**What you should do:** If a record contains an image, leave the image out and repeat everything else exactly.

**Records:**
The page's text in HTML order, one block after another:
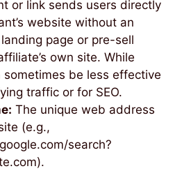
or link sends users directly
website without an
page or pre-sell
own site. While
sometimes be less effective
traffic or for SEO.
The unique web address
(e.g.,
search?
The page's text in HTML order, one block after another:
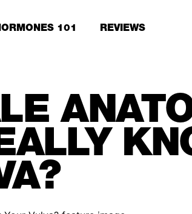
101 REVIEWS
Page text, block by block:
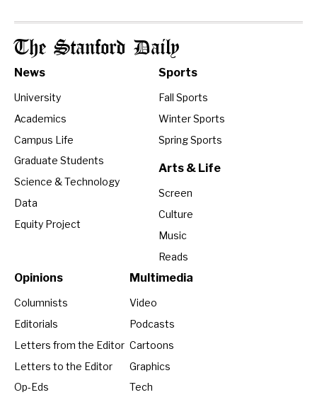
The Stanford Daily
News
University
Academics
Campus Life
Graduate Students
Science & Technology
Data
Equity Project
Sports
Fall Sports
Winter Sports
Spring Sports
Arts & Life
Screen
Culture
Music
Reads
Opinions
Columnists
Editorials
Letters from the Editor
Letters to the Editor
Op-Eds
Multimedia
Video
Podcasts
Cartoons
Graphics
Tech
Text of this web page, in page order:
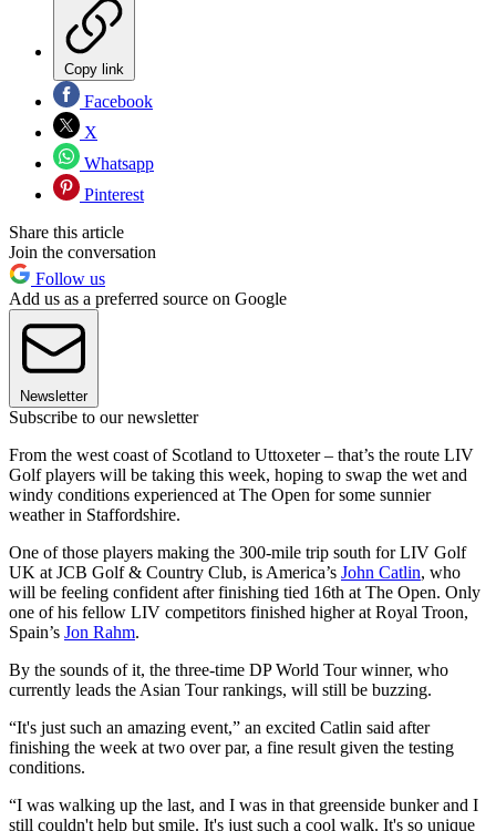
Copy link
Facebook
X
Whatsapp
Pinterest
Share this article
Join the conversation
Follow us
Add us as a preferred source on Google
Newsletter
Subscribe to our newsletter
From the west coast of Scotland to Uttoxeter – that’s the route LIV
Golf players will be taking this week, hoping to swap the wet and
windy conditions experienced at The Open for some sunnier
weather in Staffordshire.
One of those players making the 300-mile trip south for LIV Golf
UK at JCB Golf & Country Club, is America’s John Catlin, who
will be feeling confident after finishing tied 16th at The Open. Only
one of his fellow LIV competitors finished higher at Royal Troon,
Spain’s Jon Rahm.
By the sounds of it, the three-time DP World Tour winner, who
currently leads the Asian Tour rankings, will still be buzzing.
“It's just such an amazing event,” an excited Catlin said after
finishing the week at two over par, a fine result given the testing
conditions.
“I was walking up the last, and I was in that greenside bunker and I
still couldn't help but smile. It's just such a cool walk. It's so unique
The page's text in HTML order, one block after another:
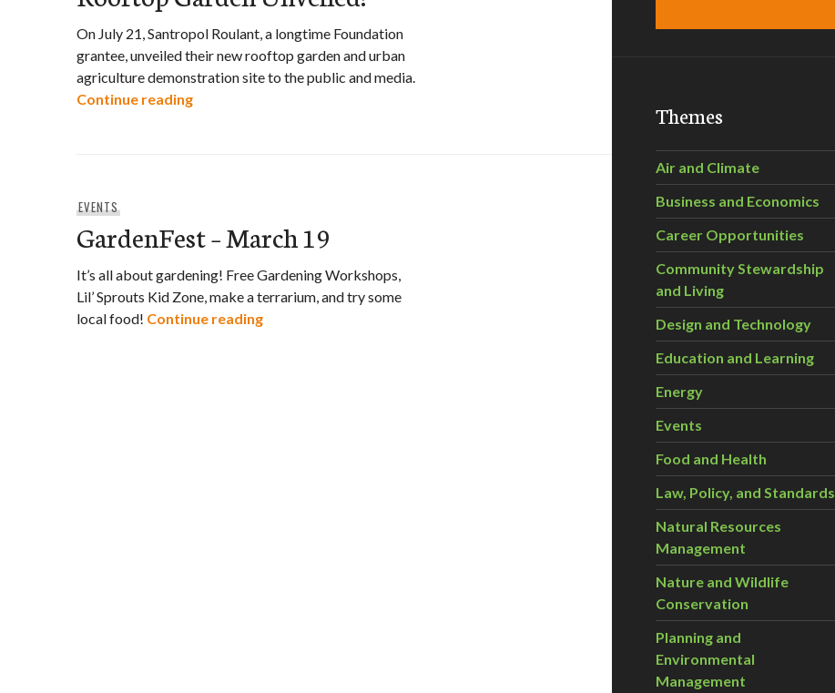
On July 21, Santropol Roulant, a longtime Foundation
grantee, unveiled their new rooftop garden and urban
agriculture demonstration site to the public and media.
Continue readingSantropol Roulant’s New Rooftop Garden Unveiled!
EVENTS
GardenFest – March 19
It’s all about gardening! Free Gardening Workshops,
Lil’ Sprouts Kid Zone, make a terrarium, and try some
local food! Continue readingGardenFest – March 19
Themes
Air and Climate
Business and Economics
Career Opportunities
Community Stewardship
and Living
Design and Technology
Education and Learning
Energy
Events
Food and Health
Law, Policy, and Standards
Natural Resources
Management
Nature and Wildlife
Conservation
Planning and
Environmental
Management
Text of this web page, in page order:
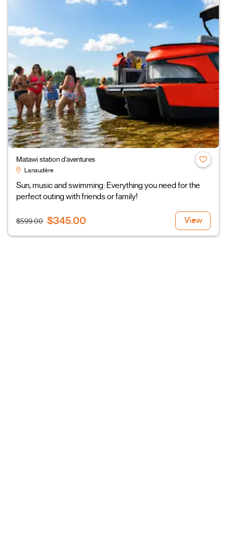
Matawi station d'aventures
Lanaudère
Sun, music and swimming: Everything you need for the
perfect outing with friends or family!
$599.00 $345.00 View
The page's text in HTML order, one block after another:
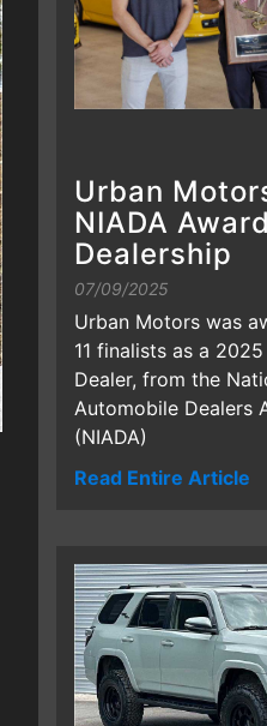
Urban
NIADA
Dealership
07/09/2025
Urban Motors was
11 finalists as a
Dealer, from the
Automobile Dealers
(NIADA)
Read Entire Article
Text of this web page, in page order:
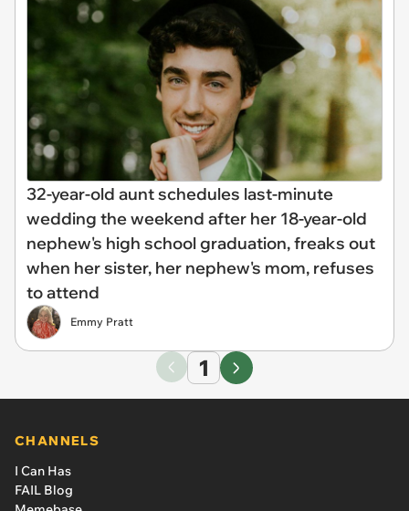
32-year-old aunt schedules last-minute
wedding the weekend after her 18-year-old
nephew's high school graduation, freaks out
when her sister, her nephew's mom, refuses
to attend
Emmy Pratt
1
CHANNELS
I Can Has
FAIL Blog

**Written response:**
The page's text in HTML order, one block after another:
or link sends users directly
website without an
page or pre-sell
own site. While
sometimes be less effective
traffic or for SEO.
The unique web address
(e.g.,
search?
The page's text in HTML order, one block after another:
101 REVIEWS
Page text, block by block:
The Stanford Daily
News
University
Academics
Campus Life
Graduate Students
Science & Technology
Data
Equity Project
Sports
Fall Sports
Winter Sports
Spring Sports
Arts & Life
Screen
Culture
Music
Reads
Opinions
Columnists
Editorials
Letters from the Editor
Letters to the Editor
Op-Eds
Multimedia
Video
Podcasts
Cartoons
Graphics
Tech
Text of this web page, in page order:
Copy link
Facebook
X
Whatsapp
Pinterest
Share this article
Join the conversation
Follow us
Add us as a preferred source on Google
Newsletter
Subscribe to our newsletter
From the west coast of Scotland to Uttoxeter – that’s the route LIV
Golf players will be taking this week, hoping to swap the wet and
windy conditions experienced at The Open for some sunnier
weather in Staffordshire.
One of those players making the 300-mile trip south for LIV Golf
UK at JCB Golf & Country Club, is America’s John Catlin, who
will be feeling confident after finishing tied 16th at The Open. Only
one of his fellow LIV competitors finished higher at Royal Troon,
Spain’s Jon Rahm.
By the sounds of it, the three-time DP World Tour winner, who
currently leads the Asian Tour rankings, will still be buzzing.
“It's just such an amazing event,” an excited Catlin said after
finishing the week at two over par, a fine result given the testing
conditions.
“I was walking up the last, and I was in that greenside bunker and I
still couldn't help but smile. It's just such a cool walk. It's so unique
The page's text in HTML order, one block after another:
On July 21, Santropol Roulant, a longtime Foundation
grantee, unveiled their new rooftop garden and urban
agriculture demonstration site to the public and media.
Continue readingSantropol Roulant’s New Rooftop Garden Unveiled!
EVENTS
GardenFest – March 19
It’s all about gardening! Free Gardening Workshops,
Lil’ Sprouts Kid Zone, make a terrarium, and try some
local food! Continue readingGardenFest – March 19
Themes
Air and Climate
Business and Economics
Career Opportunities
Community Stewardship
and Living
Design and Technology
Education and Learning
Energy
Events
Food and Health
Law, Policy, and Standards
Natural Resources
Management
Nature and Wildlife
Conservation
Planning and
Environmental
Management
Text of this web page, in page order:
Matawi station d'aventures
Lanaudère
Sun, music and swimming: Everything you need for the
perfect outing with friends or family!
$599.00 $345.00 View
The page's text in HTML order, one block after another:
Urban
NIADA
Dealership
07/09/2025
Urban Motors was
11 finalists as a
Dealer, from the
Automobile Dealers
(NIADA)
Read Entire Article
Text of this web page, in page order:
32-year-old aunt schedules last-minute
wedding the weekend after her 18-year-old
nephew's high school graduation, freaks out
when her sister, her nephew's mom, refuses
to attend
Emmy Pratt
1
CHANNELS
I Can Has
FAIL Blog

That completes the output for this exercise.